#### Exercise material ####

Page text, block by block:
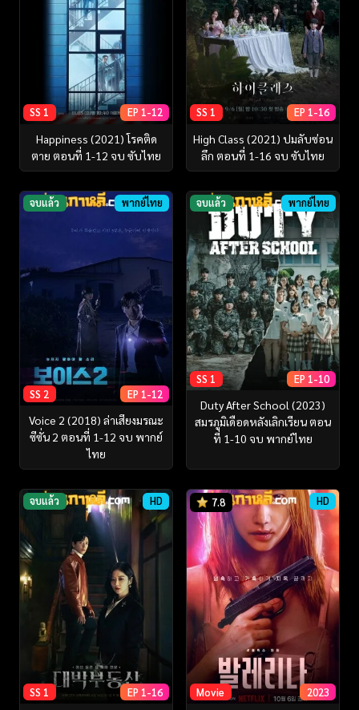
SS 1 EP 1-12
Happiness (2021) โรคติด
ตาย ตอนที่ 1-12 จบ ซับไทย
SS 1 EP 1-16
High Class (2021) ปมลับซ่อน
ลึก ตอนที่ 1-16 จบ ซับไทย
จบแล้ว พากย์ไทย
SS 2 EP 1-12
Voice 2 (2018) ล่าเสียงมรณะ
ซีซั่น 2 ตอนที่ 1-12 จบ พากย์
ไทย
จบแล้ว พากย์ไทย
SS 1 EP 1-10
Duty After School (2023)
สมรภูมิเดือดหลังเลิกเรียน ตอน
ที่ 1-10 จบ พากย์ไทย
จบแล้ว HD
SS 1 EP 1-16
7.8 HD
Movie 2023
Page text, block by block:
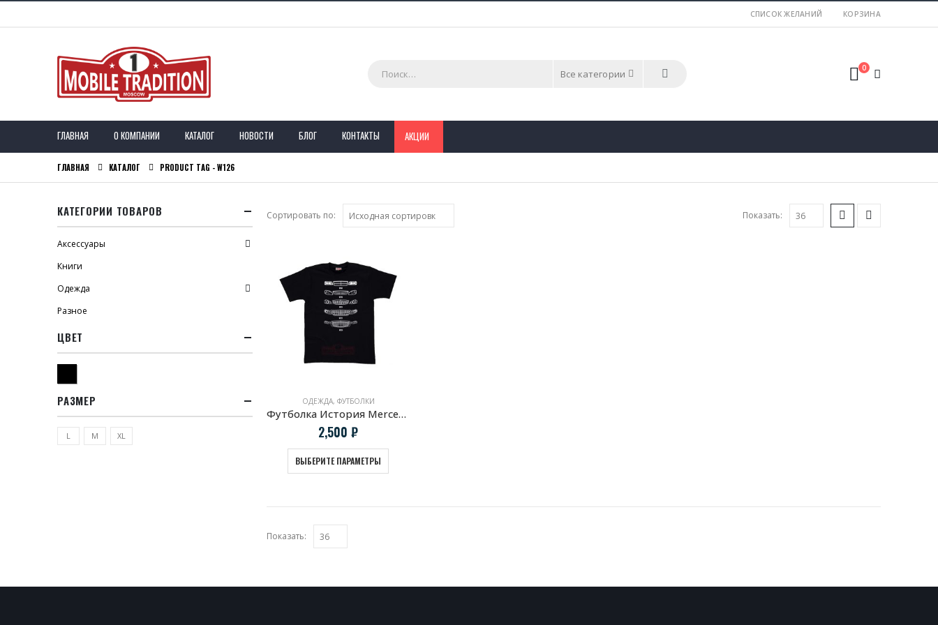
СПИСОК ЖЕЛАНИЙ КОРЗИНА
Все категории 0
ГЛАВНАЯ О КОМПАНИИ КАТАЛОГ НОВОСТИ БЛОГ КОНТАКТЫ АКЦИИ
ГЛАВНАЯ КАТАЛОГ PRODUCT TAG -W126
Сортировать по: Показать:
ОДЕЖДА, ФУТБОЛКИ
Футболка История Mercedes Benz S Class
2,500 ₽
ВЫБЕРИТЕ ПАРАМЕТРЫ
Показать:
КАТЕГОРИИ ТОВАРОВ
Аксессуары
Книги
Одежда
Разное
ЦВЕТ
РАЗМЕР
L M XL
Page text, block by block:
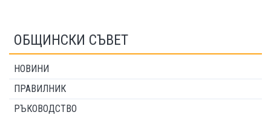
ОБЩИНСКИ СЪВЕТ
НОВИНИ
ПРАВИЛНИК
РЪКОВОДСТВО
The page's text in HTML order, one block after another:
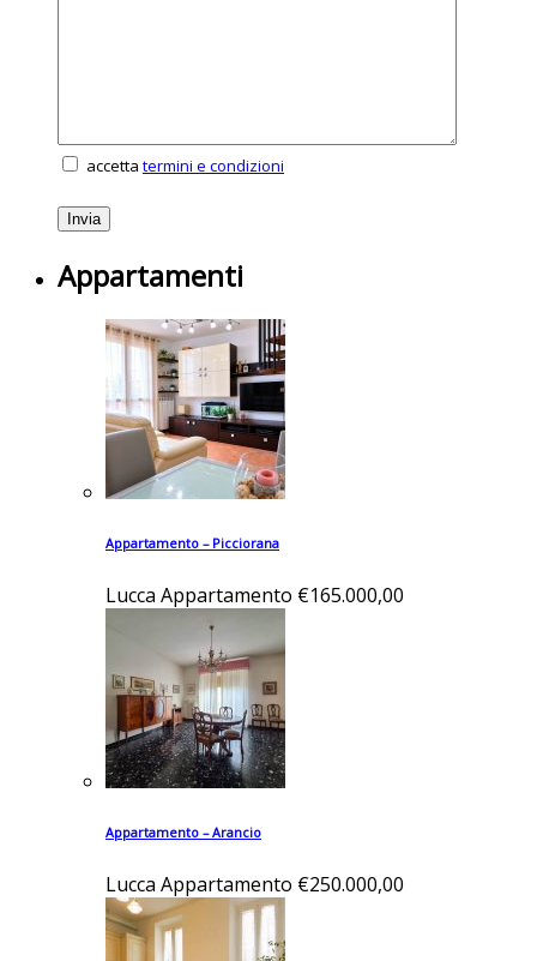
accetta termini e condizioni
Appartamenti
Appartamento – Picciorana
Lucca Appartamento €165.000,00
Appartamento – Arancio
Lucca Appartamento €250.000,00

####

### Brief
The lines from the one containing "ลึก ตอนที่ 1-16 จบ ซับไทย" through the last line of the records are what you should copy, word for word and nothing else, with pictures left out.

### Solution for this task
ลึก ตอนที่ 1-16 จบ ซับไทย
จบแล้ว พากย์ไทย
SS 2 EP 1-12
Voice 2 (2018) ล่าเสียงมรณะ
ซีซั่น 2 ตอนที่ 1-12 จบ พากย์
ไทย
จบแล้ว พากย์ไทย
SS 1 EP 1-10
Duty After School (2023)
สมรภูมิเดือดหลังเลิกเรียน ตอน
ที่ 1-10 จบ พากย์ไทย
จบแล้ว HD
SS 1 EP 1-16
7.8 HD
Movie 2023
Page text, block by block:
СПИСОК ЖЕЛАНИЙ КОРЗИНА
Все категории 0
ГЛАВНАЯ О КОМПАНИИ КАТАЛОГ НОВОСТИ БЛОГ КОНТАКТЫ АКЦИИ
ГЛАВНАЯ КАТАЛОГ PRODUCT TAG -W126
Сортировать по: Показать:
ОДЕЖДА, ФУТБОЛКИ
Футболка История Mercedes Benz S Class
2,500 ₽
ВЫБЕРИТЕ ПАРАМЕТРЫ
Показать:
КАТЕГОРИИ ТОВАРОВ
Аксессуары
Книги
Одежда
Разное
ЦВЕТ
РАЗМЕР
L M XL
Page text, block by block:
ОБЩИНСКИ СЪВЕТ
НОВИНИ
ПРАВИЛНИК
РЪКОВОДСТВО
The page's text in HTML order, one block after another:
accetta termini e condizioni
Appartamenti
Appartamento – Picciorana
Lucca Appartamento €165.000,00
Appartamento – Arancio
Lucca Appartamento €250.000,00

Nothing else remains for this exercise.